If and only if the delivery target does allow delivery of the events, it MUST reply to the request by including WebHook-Allowed-Origin header, for example:

WebHook-Allowed-Origin: *

Or:

WebHook-Allowed-Origin: xxx.webpubsub.azure.cn

For now, WebHook-Request-Rate and WebHook-Request-Callback aren't supported.

Web PubSub CloudEvents attribute extension

It was also noted that the HTTP specification is now following a similar pattern by no longer suggesting that extension HTTP headers be prefixed with X-.

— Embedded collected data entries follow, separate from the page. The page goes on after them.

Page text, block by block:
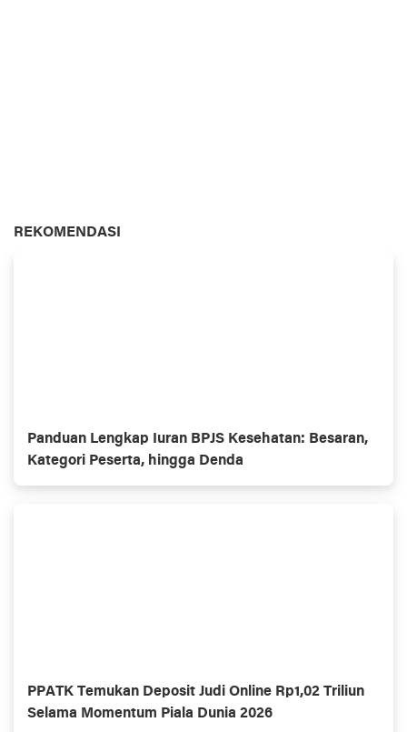
REKOMENDASI
Panduan Lengkap Iuran BPJS Kesehatan: Besaran,
Kategori Peserta, hingga Denda
PPATK Temukan Deposit Judi Online Rp1,02 Triliun
Selama Momentum Piala Dunia 2026
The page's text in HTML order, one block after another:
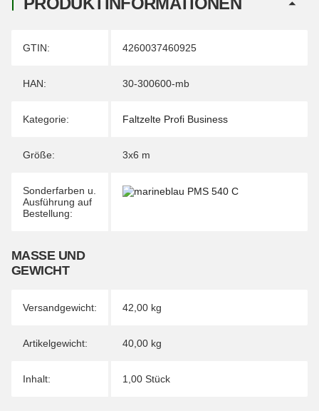
Produkteigenschaft
Wert
GTIN: 4260037460925
HAN: 30-300600-mb
Kategorie: Faltzelte Profi Business
Größe: 3x6 m
Sonderfarben u.
Ausführung auf
Bestellung:
MASSE UND G
EWICHT
Versandgewicht: 42,00 kg
Artikelgewicht: 40,00 kg
Inhalt: 1,00 Stück
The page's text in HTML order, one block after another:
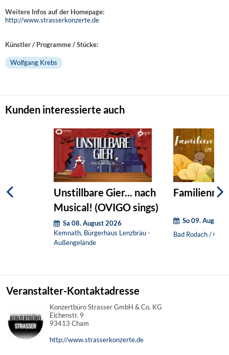
Weitere Infos auf der Homepage:
http://www.strasserkonzerte.de
Künstler / Programme / Stücke:
Wolfgang Krebs
Kunden interessierte auch
Unstillbare Gier... nach
Musical! (OVIGO sings)
Sa 08. August 2026
Kemnath, Bürgerhaus Lenzbräu -
Außengelände
So 09. August
Bad Rodach / OT
Veranstalter-Kontaktadresse
Konzertbüro Strasser GmbH & Co. KG
Eichenstr. 9
93413 Cham
http://www.strasserkonzerte.de
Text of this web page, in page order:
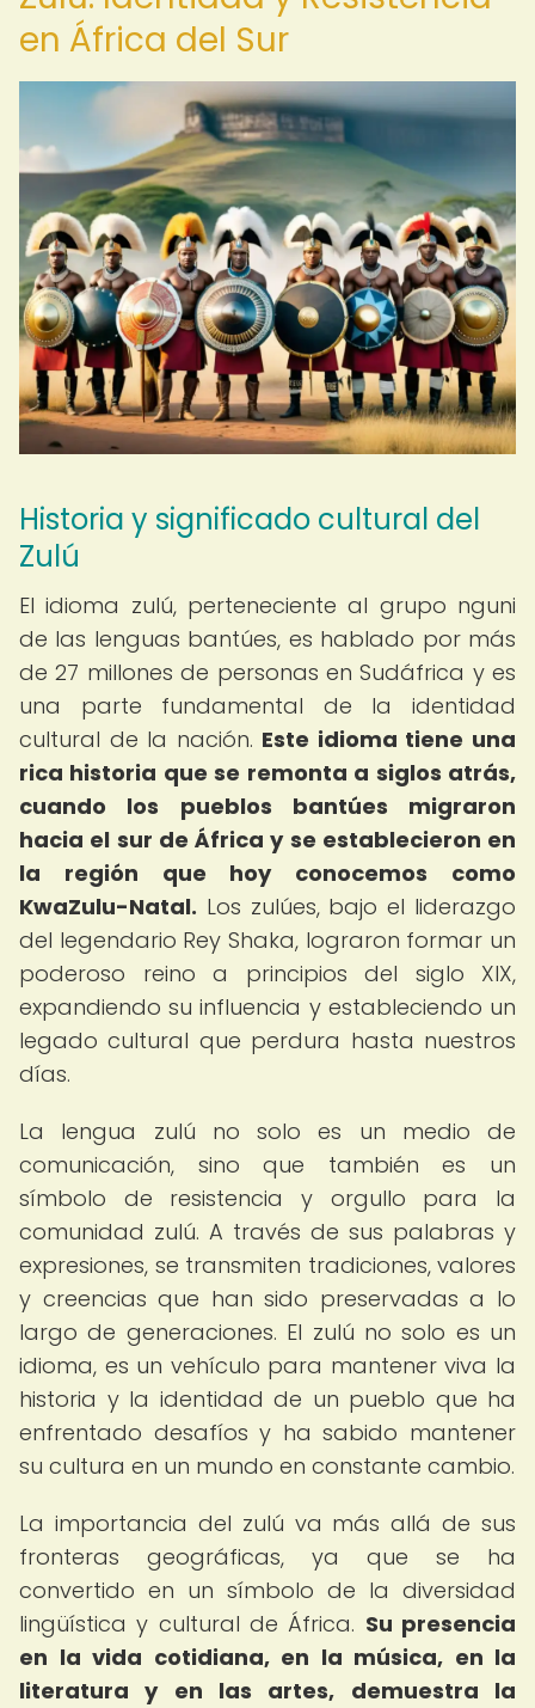
en África del Sur
Historia y significado cultural del
Zulú
El idioma zulú, perteneciente al grupo nguni
de las lenguas bantúes, es hablado por más
de 27 millones de personas en Sudáfrica y es
una parte fundamental de la identidad
cultural de la nación. Este idioma tiene una
rica historia que se remonta a siglos atrás,
cuando los pueblos bantúes migraron
hacia el sur de África y se establecieron en
la región que hoy conocemos como
KwaZulu-Natal. Los zulúes, bajo el liderazgo
del legendario Rey Shaka, lograron formar un
poderoso reino a principios del siglo XIX,
expandiendo su influencia y estableciendo un
legado cultural que perdura hasta nuestros
días.
La lengua zulú no solo es un medio de
comunicación, sino que también es un
símbolo de resistencia y orgullo para la
comunidad zulú. A través de sus palabras y
expresiones, se transmiten tradiciones, valores
y creencias que han sido preservadas a lo
largo de generaciones. El zulú no solo es un
idioma, es un vehículo para mantener viva la
historia y la identidad de un pueblo que ha
enfrentado desafíos y ha sabido mantener
su cultura en un mundo en constante cambio.
La importancia del zulú va más allá de sus
fronteras geográficas, ya que se ha
convertido en un símbolo de la diversidad
lingüística y cultural de África. Su presencia
en la vida cotidiana, en la música, en la
literatura y en las artes, demuestra la
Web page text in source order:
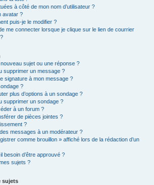
à côté de mon nom d’utilisateur ?
avatar ?
puis-je le modifier ?
me connecter lorsque je clique sur le lien de courrier
sujet ou une réponse ?
supprimer un message ?
signature à mon message ?
?
plus d’options à un sondage ?
supprimer un sondage ?
à un forum ?
de pièces jointes ?
?
messages à un modérateur ?
comme brouillon » affiché lors de la rédaction d’un
besoin d’être approuvé ?
sujets ?
sujets
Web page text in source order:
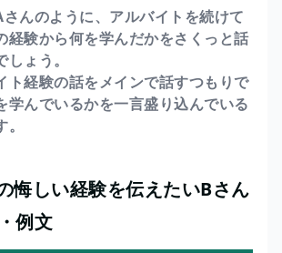
んのように、アルバイトを続けて
経験から何を学んだかをさくっと話
ょう。
ト経験の話をメインで話すつもりで
学んでいるかを一言盛り込んでいる
悔しい経験を伝えたいBさん
例文
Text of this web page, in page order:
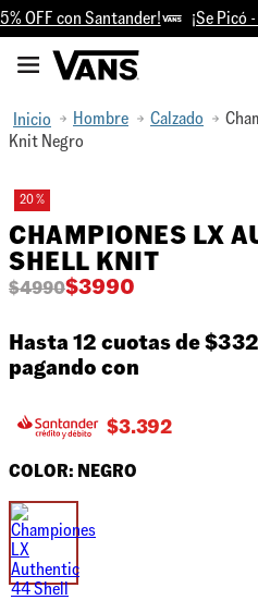
OFF con Santander! ¡Se Picó -
Hombre Calzado
Knit Negro
20 %
CHAMPIONES LX
SHELL KNIT
$3990
$4990
Hasta 12 cuotas de
pagando con
$3.392
COLOR: NEGRO
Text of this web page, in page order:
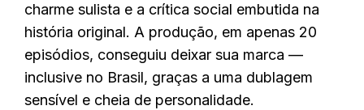
charme sulista e a crítica social embutida na
história original. A produção, em apenas 20
episódios, conseguiu deixar sua marca —
inclusive no Brasil, graças a uma dublagem
sensível e cheia de personalidade.
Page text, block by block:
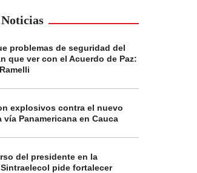
problemas de seguridad del
que ver con el Acuerdo de Paz:
explosivos contra el nuevo
vía Panamericana en Cauca
del presidente en la
pide fortalecer
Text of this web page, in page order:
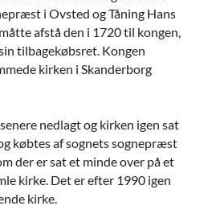
i Ovsted og Tåning Hans
afstå den i 1720 til kongen,
tilbagekøbsret. Kongen
kirken i Skanderborg
nedlagt og kirken igen sat
købtes af sognets sognepræst
der er sat et minde over på et
kirke. Det er efter 1990 igen
kirke.
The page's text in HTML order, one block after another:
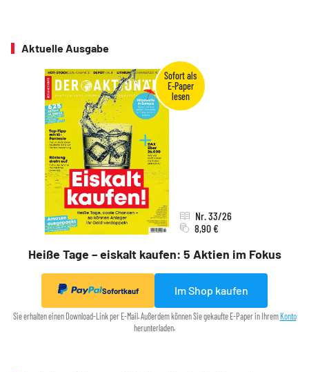
Aktuelle Ausgabe
Heiße Tage – eiskalt kaufen: 5 Aktien im Fokus
Nr. 33/26
8,90 €
Sofortkauf Im Shop kaufen
Sie erhalten einen Download-Link per E-Mail. Außerdem können Sie gekaufte E-Paper in Ihrem Konto
herunterladen.
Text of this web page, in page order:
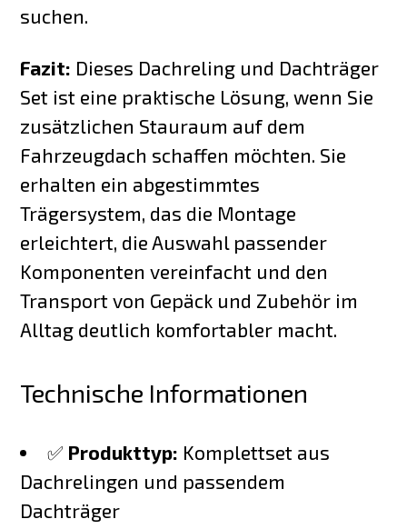
suchen.
Fazit: Dieses Dachreling und Dachträger
Set ist eine praktische Lösung, wenn Sie
zusätzlichen Stauraum auf dem
Fahrzeugdach schaffen möchten. Sie
erhalten ein abgestimmtes
Trägersystem, das die Montage
erleichtert, die Auswahl passender
Komponenten vereinfacht und den
Transport von Gepäck und Zubehör im
Alltag deutlich komfortabler macht.
Technische Informationen
✅ Produkttyp: Komplettset aus
Dachrelingen und passendem
Dachträger
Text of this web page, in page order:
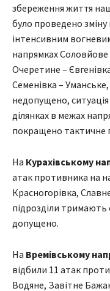
збереження життя
було проведено зміну
інтенсивним
напрямках
Очеретине –
Семенівка –
недопущено,
ділянках в межах
покращено тактичне
На Курахівському
атак противника на
Красногорівка,
підрозділи
допущено.
На Времівському
відбили 11 атак
Водяне, Завітне

This extension defines attributes used by Web PubSub for every event it produces.

Attributes

Name Type Description Example
userId string The user the connection authed
hub string The hub the connection belongs to
connectionId string The connectionId is unique for the client connection
eventName string The name of the event without prefix
subprotocol string The subprotocol the client is using if any
connectionState string Defines the state for the connection. You can use the same response header to reset the value of the state. Multiple connectionState headers aren't allowed. Do base64 encode the string value if it contains complex characters inside, for example, base64(jsonString) to pass complex object using this attribute.
signature string The signature for the upstream webhook to validate if the incoming request is from the expected origin. The service calculates the value using both primary access key and secondary access key as the HMAC key: Hex_encoded(HMAC_SHA256(accessKey, connectionId)). The upstream should check if the request is valid before processing it.

Events

There are two types of events. One is blocking events that the service waits for the response of the event to continue. One is unblocking events that the service doesn't wait for the response of such event before processing the next message.

System connect event

  • ce-type: azure.webpubsub.sys.connect
  • Content-Type: application/json

Request format:

POST /upstream HTTP/1.1
Host: xxxxxx
WebHook-Request-Origin: xxx.webpubsub.azure.cn
Content-Type: application/json; charset=utf-8
Content-Length: nnnn
ce-specversion: 1.0
ce-type: azure.webpubsub.sys.connect
ce-source: /hubs/{hub}/client/{connectionId}
ce-id: {eventId}
ce-time: 2021-01-01T00:00:00Z
ce-signature: sha256={connection-id-hash-primary},sha256={connection-id-hash-secondary}
ce-userId: {userId}
ce-connectionId: {connectionId}
ce-hub: {hub}
ce-eventName: connect

{
    "claims": {},
    "query": {},
    "headers": {},
    "subprotocols": [],
    "clientCertificates": [
        {
            "thumbprint": "ABC"
        }
    ]
}

Success response format:

  • Header ce-connectionState: If this header exists, the connection state of this connection will be updated to the value of the header. Only blocking events can update the connection state. The below sample uses base64 encoded JSON string to store the complex state for the connection.

  • Status code:

    • 204: Success, with no content.
    • 200: Success, the content SHOULD be a JSON format, with following properties allowed:
      • subprotocols

        The connect event forwards the subprotocol and authentication information to Upstream from the client. Web PubSub service uses the status code to determine if the request will be upgraded to WebSocket protocol.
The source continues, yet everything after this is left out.